Postby GuyD73 » Fri Nov 10, 2017 4:51 pm

Thank you so much kfk101 and freshairmum, I can’t tell you how grateful I am for your kind comments.
I think you are both absolutely right with your respective points. I was delighted by the response of the school, they listened to parents, decided their system could be improved, and made it happen, which is exactly as it should be.
The consensus among parents and teachers does seem to be that home visits, if you have them at all, should absolutely be voluntary and that the period of 3 weeks is way too long.
I hope you are right freshair mum, I do hope this might be the start of many primaries rethinking their policies or, at the very least, adopting a much more consultative approach with parents on this issue.

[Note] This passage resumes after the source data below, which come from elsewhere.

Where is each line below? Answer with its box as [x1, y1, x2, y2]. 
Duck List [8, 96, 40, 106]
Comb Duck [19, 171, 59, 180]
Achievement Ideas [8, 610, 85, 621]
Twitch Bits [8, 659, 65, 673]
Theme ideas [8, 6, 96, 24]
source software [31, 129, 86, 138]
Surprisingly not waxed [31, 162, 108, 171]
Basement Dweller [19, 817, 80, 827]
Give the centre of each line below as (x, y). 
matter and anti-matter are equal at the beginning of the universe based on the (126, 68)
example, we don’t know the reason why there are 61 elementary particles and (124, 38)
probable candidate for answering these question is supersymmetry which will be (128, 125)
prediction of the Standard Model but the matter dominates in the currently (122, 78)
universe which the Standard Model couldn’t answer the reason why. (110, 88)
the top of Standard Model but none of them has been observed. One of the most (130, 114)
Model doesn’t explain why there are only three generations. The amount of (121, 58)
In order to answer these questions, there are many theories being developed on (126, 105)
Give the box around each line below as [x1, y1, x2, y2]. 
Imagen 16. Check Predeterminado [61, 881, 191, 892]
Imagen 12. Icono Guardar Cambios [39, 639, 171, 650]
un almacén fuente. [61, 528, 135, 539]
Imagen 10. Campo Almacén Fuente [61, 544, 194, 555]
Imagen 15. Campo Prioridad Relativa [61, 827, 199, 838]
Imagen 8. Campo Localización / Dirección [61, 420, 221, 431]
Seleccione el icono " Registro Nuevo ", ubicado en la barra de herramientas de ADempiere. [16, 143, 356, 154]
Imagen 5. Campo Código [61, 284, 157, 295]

Your comments also help throw into sharper relief the rather pathetic narky comments from the likes of Lolaloves and other usual suspects. You must have a very miserable existence to make such nasty comments on others’ posts apropos of nothing, and it makes you look like a rather sad individual, so you have my deepest sympathy and I do hope things get better for you. I suppose though, that the unintended consequence of your silly comment is that more people get to see my post, so thanks very much!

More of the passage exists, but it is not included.